Mononeuritis multiplex commonly presents with wrist/foot drop
Sensorimotor polyneuropathy
Cranial nerve palsies (cannot move eye either due to granuloma invasion of a muscle or ischaemia of the nerve)
Ocular manifestations of GPA?
- Conjunctivitis, episcleritis, uveitis
- Optic nerve vasculitis
- Retinal artery occlusion
- Proptosis (eye is pushed outwards by a large granuloma)
Main differences between GPA and EGPA?
Late onset asthma
High eosinophil count
It does not have the same ENT signs that GPA does, e.g: nasal cartilage, collapse is not common
Criteria for EGPA?
Should have 4 or more of:
• Asthma (wheezing, expiratory rhonchi)
- Eosinophilia
- Paranasal sinusitis
- Pulmonary infiltrates (may be transient)
- Histological proof of vasculitis with extravascular eosinophils
- Mononeuritis multiplex or polyneuropathy
What is ANCA?
Anti-neutrophil cytoplasmic antibodies - group of antibodies in the cytoplasm of neutrophil grnaulocytes
Types of ANCA?
cANCA (cytoplasmic) is very specific to GPA
pANCA (perinuclear) is less specific and are present in MPA and EGPA
Other antibodies?
Anti-PR3 is very specific for GPA
Anti-MPO is seen in EGPA and MPA; it is not as useful for GPA
Antibodies present in GPA?
cANCA and anti-PR3
Antibodies present in EGPA?
pANCA and anti-MPO
How can disease be monitored?
ANCA, anti-PR3 and anti-MPO levels all vary with disease activity
Complement is consumed during active disease so C3/4 may fall
Management of AAV?
Localised/early systemic:
• Methotrexate + steroids
Generalised/systemic:
• 1st line - CYCLOPHOSPHAMIDE + STEROIDS
• Alternative - Rituximab + steroids
• This is followed by azathioprine; alternative inc. methotrexate, etc
Refractory (severe):
• IV Ig
• Rituximab
What is Henoch-Schönlein purpura (HSP)?
AKA acute IgA mediated disorder; it is a type of immune complex small-vessel vasculitis that tends to occur in CHILDREN between 2-11 YEARS (RARE in INFANTS)

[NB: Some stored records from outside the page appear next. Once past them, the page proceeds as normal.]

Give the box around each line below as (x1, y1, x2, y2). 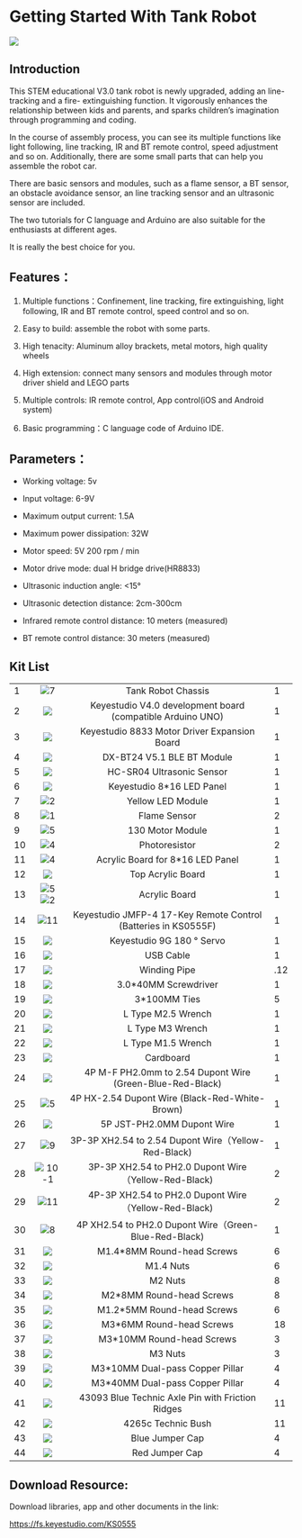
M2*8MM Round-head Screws (101, 1289, 234, 1302)
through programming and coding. (9, 114, 137, 125)
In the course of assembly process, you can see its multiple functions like (9, 131, 281, 142)
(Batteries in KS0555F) (118, 920, 217, 933)
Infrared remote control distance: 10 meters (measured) (22, 615, 228, 627)
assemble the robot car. (9, 160, 97, 171)
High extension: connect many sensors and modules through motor (22, 367, 272, 378)
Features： (9, 270, 72, 285)
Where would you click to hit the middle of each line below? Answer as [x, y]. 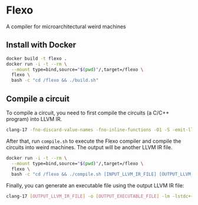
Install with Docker [41, 45]
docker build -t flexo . [37, 58]
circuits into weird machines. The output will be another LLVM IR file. [89, 147]
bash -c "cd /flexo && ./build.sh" [55, 80]
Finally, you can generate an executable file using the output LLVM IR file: [95, 186]
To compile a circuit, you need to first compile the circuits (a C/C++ [88, 113]
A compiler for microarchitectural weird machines [66, 26]
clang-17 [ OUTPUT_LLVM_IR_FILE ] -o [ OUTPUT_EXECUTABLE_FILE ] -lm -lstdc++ [100, 196]
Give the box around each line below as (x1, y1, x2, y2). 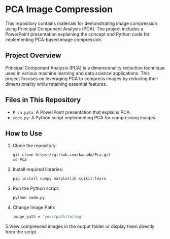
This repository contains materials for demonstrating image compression (5, 20, 157, 26)
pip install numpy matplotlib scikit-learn (12, 176, 107, 181)
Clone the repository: (12, 143, 57, 149)
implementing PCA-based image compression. (5, 37, 103, 43)
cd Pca (12, 157, 27, 162)
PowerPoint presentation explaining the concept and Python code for (5, 31, 150, 37)
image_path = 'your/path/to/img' (12, 214, 84, 219)
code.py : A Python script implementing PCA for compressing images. (12, 114, 157, 120)
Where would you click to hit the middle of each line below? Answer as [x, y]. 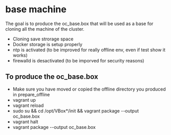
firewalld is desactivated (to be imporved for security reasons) [78, 60]
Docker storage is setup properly [48, 44]
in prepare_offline [31, 94]
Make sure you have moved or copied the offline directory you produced [89, 89]
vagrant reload [28, 105]
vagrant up [24, 100]
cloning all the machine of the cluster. [45, 29]
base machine [36, 9]
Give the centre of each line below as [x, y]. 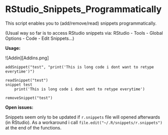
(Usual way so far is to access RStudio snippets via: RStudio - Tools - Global [84, 33]
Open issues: [19, 107]
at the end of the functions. [33, 127]
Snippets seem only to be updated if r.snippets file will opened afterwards [83, 117]
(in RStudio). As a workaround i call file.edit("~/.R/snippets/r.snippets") [84, 122]
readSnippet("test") [27, 80]
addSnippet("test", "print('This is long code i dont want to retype [80, 67]
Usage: [13, 48]
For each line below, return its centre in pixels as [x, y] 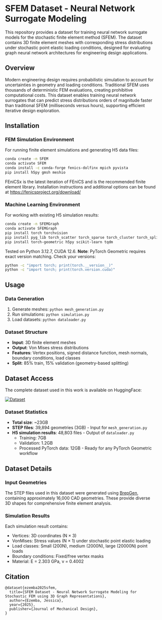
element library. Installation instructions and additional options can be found [80, 186]
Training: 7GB [33, 438]
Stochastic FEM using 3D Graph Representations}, [56, 596]
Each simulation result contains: [37, 527]
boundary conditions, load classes [46, 358]
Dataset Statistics [26, 412]
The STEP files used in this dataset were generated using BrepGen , [72, 493]
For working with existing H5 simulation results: [52, 215]
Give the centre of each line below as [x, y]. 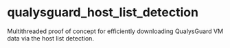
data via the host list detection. [51, 38]
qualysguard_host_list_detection [103, 13]
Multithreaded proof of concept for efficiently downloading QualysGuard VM [115, 31]
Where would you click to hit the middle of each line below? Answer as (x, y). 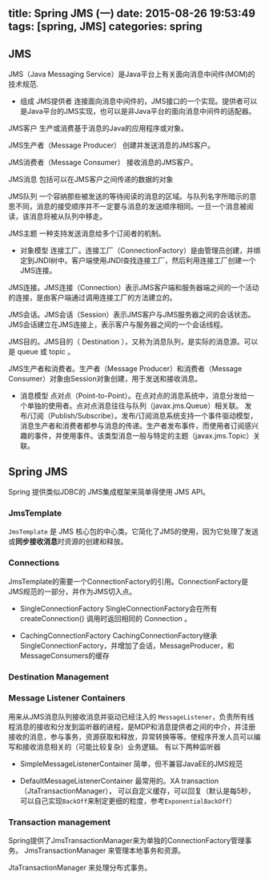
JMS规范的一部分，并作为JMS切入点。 (72, 591)
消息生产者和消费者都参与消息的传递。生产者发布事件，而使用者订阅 (132, 426)
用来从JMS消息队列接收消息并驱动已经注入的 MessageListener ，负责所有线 (131, 717)
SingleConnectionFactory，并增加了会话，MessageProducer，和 (127, 645)
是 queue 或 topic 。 (42, 352)
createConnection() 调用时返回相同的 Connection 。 (106, 618)
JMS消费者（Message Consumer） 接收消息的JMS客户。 (103, 163)
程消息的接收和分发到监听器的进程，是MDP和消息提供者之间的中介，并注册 (132, 726)
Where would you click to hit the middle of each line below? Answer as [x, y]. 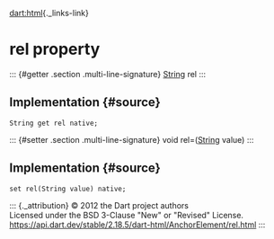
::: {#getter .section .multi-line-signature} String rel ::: [108, 74]
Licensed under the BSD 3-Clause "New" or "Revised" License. [127, 215]
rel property [55, 49]
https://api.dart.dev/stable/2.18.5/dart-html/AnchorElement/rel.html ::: [137, 225]
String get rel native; [54, 123]
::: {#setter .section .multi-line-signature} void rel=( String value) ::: [132, 139]
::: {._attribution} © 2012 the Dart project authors [99, 205]
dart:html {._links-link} [49, 13]
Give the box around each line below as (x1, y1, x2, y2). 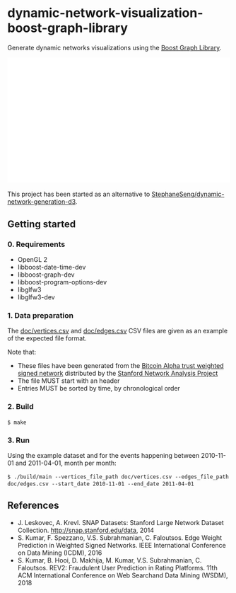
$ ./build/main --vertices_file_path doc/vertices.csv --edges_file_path (7, 473, 230, 480)
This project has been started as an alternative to (7, 190, 151, 199)
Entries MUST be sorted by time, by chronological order (17, 384, 180, 393)
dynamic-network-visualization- (7, 5, 203, 21)
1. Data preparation (7, 311, 74, 321)
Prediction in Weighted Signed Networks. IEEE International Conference (17, 541, 226, 549)
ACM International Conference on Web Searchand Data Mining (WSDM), (17, 571, 228, 580)
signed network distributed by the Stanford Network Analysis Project (17, 369, 218, 378)
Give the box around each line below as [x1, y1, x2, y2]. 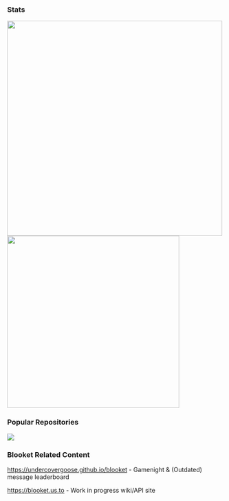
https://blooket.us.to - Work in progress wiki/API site [7, 486, 156, 494]
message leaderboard [7, 473, 70, 481]
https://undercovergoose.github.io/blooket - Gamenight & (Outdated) [7, 465, 203, 473]
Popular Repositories [7, 418, 79, 427]
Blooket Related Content [7, 449, 91, 459]
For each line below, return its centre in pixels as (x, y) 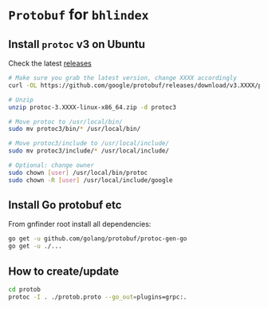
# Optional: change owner (51, 165)
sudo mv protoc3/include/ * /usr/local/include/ (89, 151)
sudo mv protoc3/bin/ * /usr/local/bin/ (75, 129)
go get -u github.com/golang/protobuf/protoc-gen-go (98, 239)
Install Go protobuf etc (65, 205)
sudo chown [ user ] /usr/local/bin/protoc (78, 172)
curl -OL (23, 85)
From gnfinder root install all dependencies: (80, 224)
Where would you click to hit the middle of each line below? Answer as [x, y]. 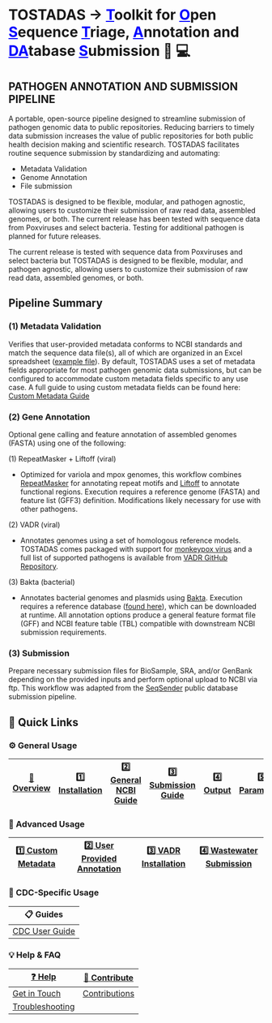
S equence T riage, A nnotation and [124, 32]
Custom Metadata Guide [49, 396]
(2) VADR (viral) [34, 524]
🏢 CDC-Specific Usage [54, 892]
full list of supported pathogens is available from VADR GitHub [124, 557]
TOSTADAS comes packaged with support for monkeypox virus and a [136, 548]
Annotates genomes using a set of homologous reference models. [130, 540]
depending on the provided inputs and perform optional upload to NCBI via [133, 680]
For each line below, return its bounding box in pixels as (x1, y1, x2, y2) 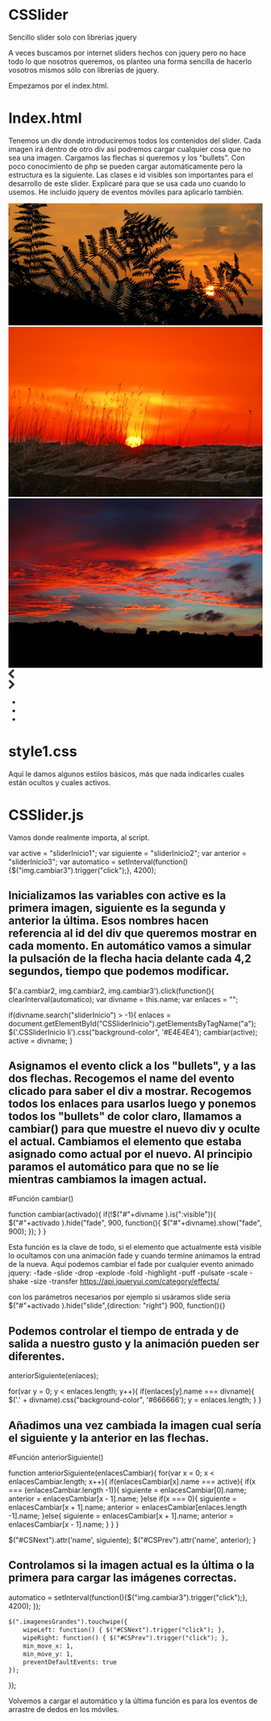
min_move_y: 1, (23, 1650, 74, 1658)
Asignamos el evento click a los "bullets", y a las (8, 1059, 256, 1073)
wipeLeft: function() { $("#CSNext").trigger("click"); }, (23, 1626, 226, 1634)
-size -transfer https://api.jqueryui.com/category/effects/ (29, 1276, 220, 1286)
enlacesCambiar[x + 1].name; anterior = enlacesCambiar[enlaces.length (8, 1502, 248, 1512)
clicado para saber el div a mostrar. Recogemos (8, 1084, 252, 1098)
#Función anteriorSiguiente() (8, 1452, 104, 1462)
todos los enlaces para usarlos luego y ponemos (8, 1097, 256, 1111)
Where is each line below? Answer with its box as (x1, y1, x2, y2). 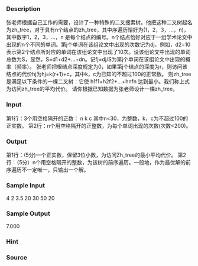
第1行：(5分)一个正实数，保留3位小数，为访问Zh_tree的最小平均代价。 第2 (6, 151, 186, 158)
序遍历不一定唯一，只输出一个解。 (6, 166, 89, 173)
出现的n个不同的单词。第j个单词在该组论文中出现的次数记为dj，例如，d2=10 (6, 41, 191, 48)
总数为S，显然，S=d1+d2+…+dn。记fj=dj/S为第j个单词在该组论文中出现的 (6, 56, 186, 63)
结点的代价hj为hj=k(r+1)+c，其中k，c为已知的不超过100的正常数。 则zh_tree (6, 70, 191, 78)
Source (6, 254, 28, 262)
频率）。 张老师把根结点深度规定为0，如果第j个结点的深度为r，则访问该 (16, 63, 188, 70)
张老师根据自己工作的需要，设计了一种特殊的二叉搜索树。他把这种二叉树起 (6, 19, 187, 26)
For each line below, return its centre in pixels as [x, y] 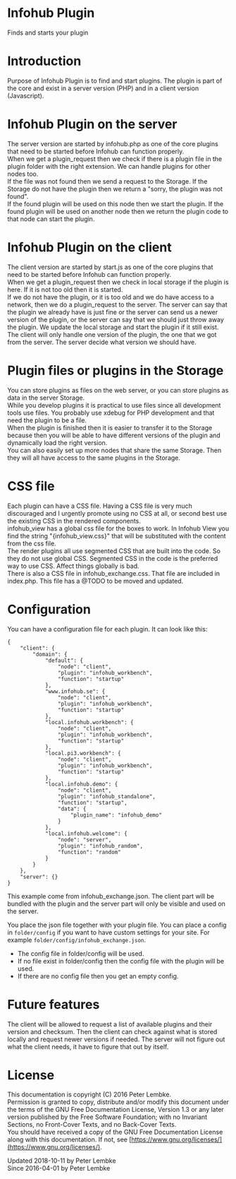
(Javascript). [26, 95]
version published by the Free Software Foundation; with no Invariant [107, 1117]
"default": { [64, 660]
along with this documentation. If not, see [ [69, 1139]
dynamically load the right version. [57, 442]
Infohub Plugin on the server [92, 124]
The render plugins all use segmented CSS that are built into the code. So [114, 551]
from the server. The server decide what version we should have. [102, 342]
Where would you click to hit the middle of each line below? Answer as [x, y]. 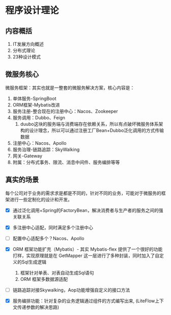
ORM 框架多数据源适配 [44, 279]
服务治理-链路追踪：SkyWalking [46, 149]
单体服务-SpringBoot [34, 98]
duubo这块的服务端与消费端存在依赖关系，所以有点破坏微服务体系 [89, 124]
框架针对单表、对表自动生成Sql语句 [57, 273]
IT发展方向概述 [28, 44]
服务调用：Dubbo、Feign [39, 117]
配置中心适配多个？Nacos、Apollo [48, 238]
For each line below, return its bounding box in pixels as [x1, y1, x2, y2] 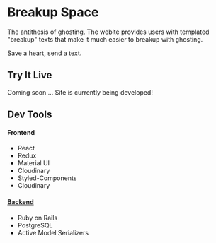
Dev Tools [7, 109, 52, 121]
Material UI [17, 159, 50, 167]
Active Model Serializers [17, 228, 89, 237]
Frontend [7, 128, 35, 136]
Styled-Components [17, 174, 77, 182]
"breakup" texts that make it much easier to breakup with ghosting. [7, 35, 203, 43]
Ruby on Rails [17, 213, 58, 222]
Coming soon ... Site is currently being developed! [7, 88, 154, 96]
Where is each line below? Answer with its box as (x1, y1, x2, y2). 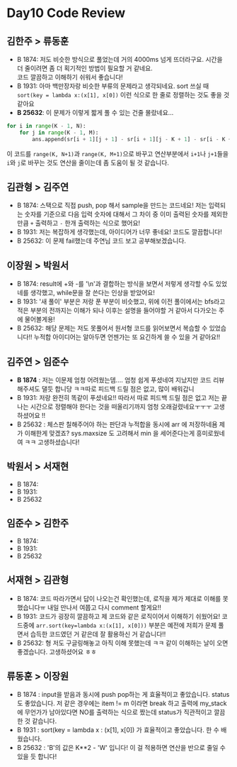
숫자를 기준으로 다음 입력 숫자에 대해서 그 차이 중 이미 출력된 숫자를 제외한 (24, 210, 229, 219)
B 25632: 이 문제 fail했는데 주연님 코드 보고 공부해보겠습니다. (16, 236, 187, 245)
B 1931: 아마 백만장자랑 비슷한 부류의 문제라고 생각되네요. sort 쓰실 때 (16, 82, 209, 90)
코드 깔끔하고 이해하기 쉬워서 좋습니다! (16, 73, 123, 81)
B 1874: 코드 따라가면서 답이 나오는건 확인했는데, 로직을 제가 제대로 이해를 (16, 594, 221, 602)
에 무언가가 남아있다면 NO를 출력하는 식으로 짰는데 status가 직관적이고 (16, 708, 213, 717)
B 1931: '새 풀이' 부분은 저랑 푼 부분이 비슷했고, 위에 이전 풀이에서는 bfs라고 (16, 297, 226, 306)
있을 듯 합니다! (16, 752, 57, 761)
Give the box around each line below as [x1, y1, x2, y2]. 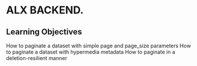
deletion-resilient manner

It is a generalised vasculitis inv. small vessels of the skin, GI tract, kidneys and joints; rarely, vessel of the lungs and CNS
Triggers of HSP?
Most have a preceding URT, pharyngeal or GI infection. which usually occurs 1-3 weeks beforehand
Most common is group A Strep.
Presentation of HSP?
Purpuric rash typically over buttocks and lower limbs, sparing the upper body
Colicky abdominal pain
Bloody diarrhoea
Joint pain +/- swelling
Renal involvement (50%)
Management of HSP?
Usually, SELF-LIMITING and symptoms tend to resolve within 8 weeks; relapses may occur for months-years but will eventually stop
MUST PERFORM URINALYSIS to screen for renal inv.